‘玉方樽,五花裘,八千錦帆過五洲,金鋪路,燃膏油,不如未名一個宋。’
這是幾十年前在未名城流行的一段話,提到宋家,人們腦海中想到的第一個詞彙就是‘富可敵國’。
‘千金塑俐馬,萬錢換泰康,百萬貫今朝來,千萬兩明朝去,隻留一葉紅蓋頭。’
這是這幾年才流行起來的一句話,隻在一個很小的但卻很高的圈子裏面,最先說出來的人就是老五家的那個老頭子——‘歐福’,隻不過在一些老一輩的人的記憶裏,他還是叫做‘歐陽福義’。
這句話說的就是不一定是史上最好,但絕對是史上最貴的醫生——夏留的。
兩句一早一晚在未名城流行的諺語中,涉及到的兩家人,或者說‘一家人和一個人’,此時就坐在梅蘭餐廳的餐桌上,正在考慮要點些什麽東西來吃。
“嗯嗯嗯,小小你喜歡吃什麽啊?”
“貴的!”
“咦?小小啊,我發現你跟我又多了一個共同點哦!我也是喜歡貴的,嘿嘿嘿嘿……服務員!點餐點餐了!七斤重的龍蝦你們有沒有?”
夏留一臉激動流着口水沖着伺應生喊着。
那伺應生滿頭黑線,搖頭苦笑道:“這個……沒有……”
夏留嘴角一撇,顯得很不高興,又問道:“那二十斤重的帝王蟹你們有沒有?”
“唔……真沒有。”
“那十二頭二斤三兩重的鮑魚你們有沒有?”
“也……也沒有……”
夏留怒道:“這個沒有那個也沒有,你們還開什麽店?半斤一個的北極貝有嗎?八兩八錢重的大閘蟹總該有了吧?天鵝呐?穿山甲呐?靠!什麽都沒有開個什麽店?那你說說你們到底有什麽我再點好了!”
伺應生全身瀑布汗,苦着臉說道:“那個……那個……要不我還是去給您問問七斤重的龍蝦吧……”

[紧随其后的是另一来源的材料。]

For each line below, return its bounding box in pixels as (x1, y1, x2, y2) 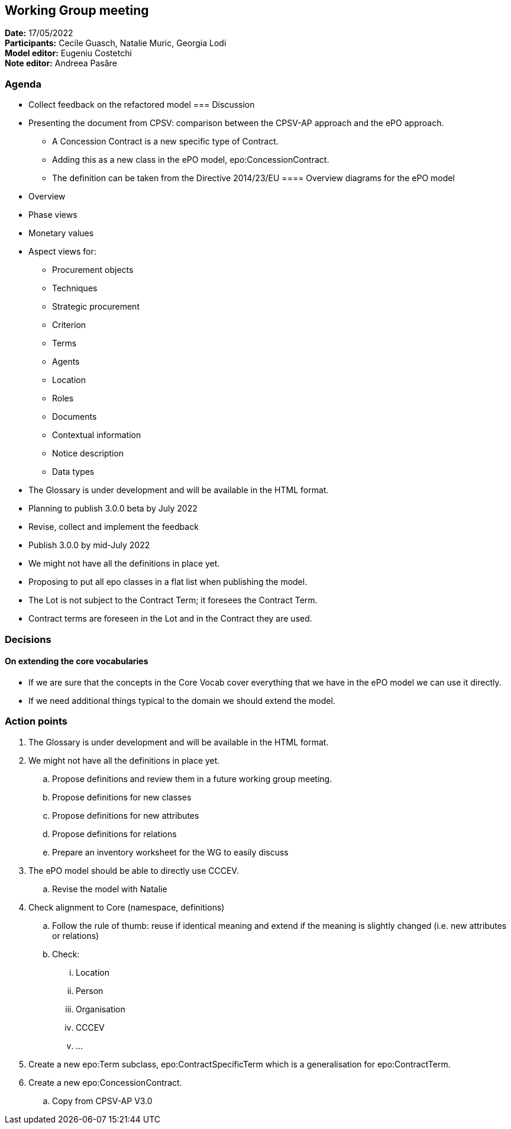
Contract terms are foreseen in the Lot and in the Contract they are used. (28, 613, 312, 624)
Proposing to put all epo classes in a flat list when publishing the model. (28, 577, 308, 587)
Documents (52, 411, 97, 422)
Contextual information (52, 430, 141, 440)
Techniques (52, 283, 98, 294)
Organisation (76, 1003, 125, 1014)
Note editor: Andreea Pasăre (5, 58, 117, 69)
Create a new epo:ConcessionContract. (28, 1077, 182, 1088)
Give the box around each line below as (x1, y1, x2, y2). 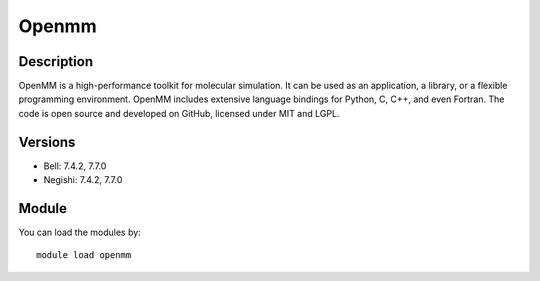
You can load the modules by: (18, 226, 142, 239)
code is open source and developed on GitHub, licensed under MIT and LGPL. (18, 107, 340, 119)
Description (18, 53, 94, 70)
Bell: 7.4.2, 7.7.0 (43, 160, 107, 172)
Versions (18, 133, 76, 150)
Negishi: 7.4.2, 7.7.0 (43, 174, 123, 186)
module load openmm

伺應生走了,伺應生半個小時後又回來了,而且……真的就扛着一個大盤子,裏面是一隻看起來很威武雄壯的大龍蝦。
“對不起先生,沒有七斤重的,六斤七兩可以嗎?”
夏留擺手道:“勉勉強強吧!”
看着夏留和伺應生的對答,那邊的宋千裏哭了,他是真的哭了,眼淚直接滑落在早已經麻木的臉皮上,真的是傷心。他就費解了,明明夏留根本就不出入這種高級飯店,爲什麽會知道梅蘭餐廳的鎮店之寶就是一隻八斤重的龍蝦呐?平日裏被養在一個二十四小時恒溫恒光線的巨大魚缸中,幾乎每一名顧客進來都駐足看上幾眼,但若說是點來吃……

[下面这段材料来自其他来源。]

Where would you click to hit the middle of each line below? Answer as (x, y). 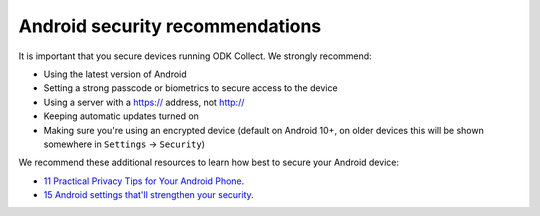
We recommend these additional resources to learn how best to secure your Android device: (209, 162)
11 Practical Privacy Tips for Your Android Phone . (144, 181)
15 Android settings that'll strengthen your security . (148, 195)
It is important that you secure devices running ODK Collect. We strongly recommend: (195, 56)
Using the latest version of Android (115, 74)
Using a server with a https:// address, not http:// (144, 102)
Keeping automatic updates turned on (121, 116)
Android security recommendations (170, 26)
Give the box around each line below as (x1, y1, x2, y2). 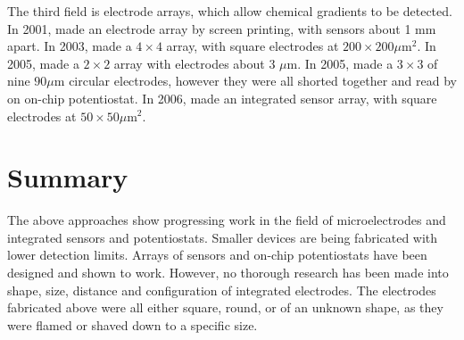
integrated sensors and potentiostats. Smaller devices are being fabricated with (7, 228, 438, 246)
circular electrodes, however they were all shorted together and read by (69, 71, 457, 90)
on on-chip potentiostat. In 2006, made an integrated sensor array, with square (7, 88, 437, 107)
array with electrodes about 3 (113, 54, 276, 72)
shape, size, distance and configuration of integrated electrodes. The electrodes (7, 280, 436, 299)
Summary (7, 159, 128, 195)
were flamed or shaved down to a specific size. (7, 315, 258, 334)
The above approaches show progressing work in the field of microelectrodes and (7, 211, 446, 229)
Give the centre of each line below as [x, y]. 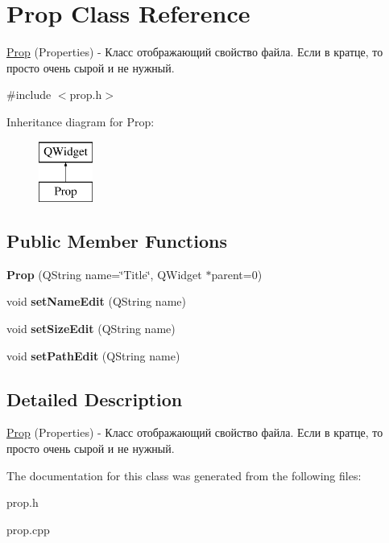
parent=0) [237, 274]
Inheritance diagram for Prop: [81, 121]
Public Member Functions [117, 241]
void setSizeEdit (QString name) [91, 329]
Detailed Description [95, 399]
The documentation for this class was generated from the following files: [184, 475]
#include [29, 95]
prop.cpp [28, 529]

一是誰也不舍得花這冤枉錢,二是……人家龍蝦好不容長得這麽大,看起來還有點小可愛,怎麽就忍心吃了它呐?而且……今天吃了,明天紀檢委的稅務局的就去你們家查賬了好不好?
一隻巨大無比的龍蝦,再加上一瓶六二年的匹茲堡莊園的紅酒……宋千裏結賬的時候手是顫抖的,遞出的卡……馬上又被遞了回來,前台的小姑娘滿頭是汗的擠出笑容的對他說‘先生,再換一張呗’……

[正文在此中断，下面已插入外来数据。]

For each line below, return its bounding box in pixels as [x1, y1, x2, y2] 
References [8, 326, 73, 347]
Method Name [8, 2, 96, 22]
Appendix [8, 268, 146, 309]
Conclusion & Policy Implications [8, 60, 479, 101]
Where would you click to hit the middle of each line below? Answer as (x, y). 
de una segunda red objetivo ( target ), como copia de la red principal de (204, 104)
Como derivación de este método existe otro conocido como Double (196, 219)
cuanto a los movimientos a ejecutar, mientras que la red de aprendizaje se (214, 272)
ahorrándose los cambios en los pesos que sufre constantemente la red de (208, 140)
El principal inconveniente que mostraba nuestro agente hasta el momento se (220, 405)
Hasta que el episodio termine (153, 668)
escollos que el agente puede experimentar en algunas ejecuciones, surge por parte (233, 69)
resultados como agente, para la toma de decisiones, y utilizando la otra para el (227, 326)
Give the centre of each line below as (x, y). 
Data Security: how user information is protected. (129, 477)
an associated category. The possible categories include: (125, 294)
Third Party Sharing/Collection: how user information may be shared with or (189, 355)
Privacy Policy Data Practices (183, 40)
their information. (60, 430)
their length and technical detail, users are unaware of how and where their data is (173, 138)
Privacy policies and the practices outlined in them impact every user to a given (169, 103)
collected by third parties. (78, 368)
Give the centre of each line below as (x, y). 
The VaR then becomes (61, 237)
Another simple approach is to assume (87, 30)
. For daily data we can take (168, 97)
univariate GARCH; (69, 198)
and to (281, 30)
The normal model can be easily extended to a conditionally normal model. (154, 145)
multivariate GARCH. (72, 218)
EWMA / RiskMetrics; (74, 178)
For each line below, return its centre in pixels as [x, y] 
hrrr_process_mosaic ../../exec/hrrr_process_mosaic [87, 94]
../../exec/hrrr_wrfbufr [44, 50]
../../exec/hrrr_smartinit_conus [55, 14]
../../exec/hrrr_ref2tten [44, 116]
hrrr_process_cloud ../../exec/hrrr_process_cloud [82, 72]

一旁的顧客也是議論紛紛,尤其有些是‘上層圈子’裏面的人,認識夏留,也認識宋千裏。
“哎呦,你看呐,你快看呐!那是夏醫生啊!”
“是啊是啊,還真是!誰這麽倒黴啊?被他給宰了一頓?”
“哎,防火防盜防夏留,怎麽到現在還有人不明白這個道理?治完病給錢請走就完了,千萬别請他吃飯呐……”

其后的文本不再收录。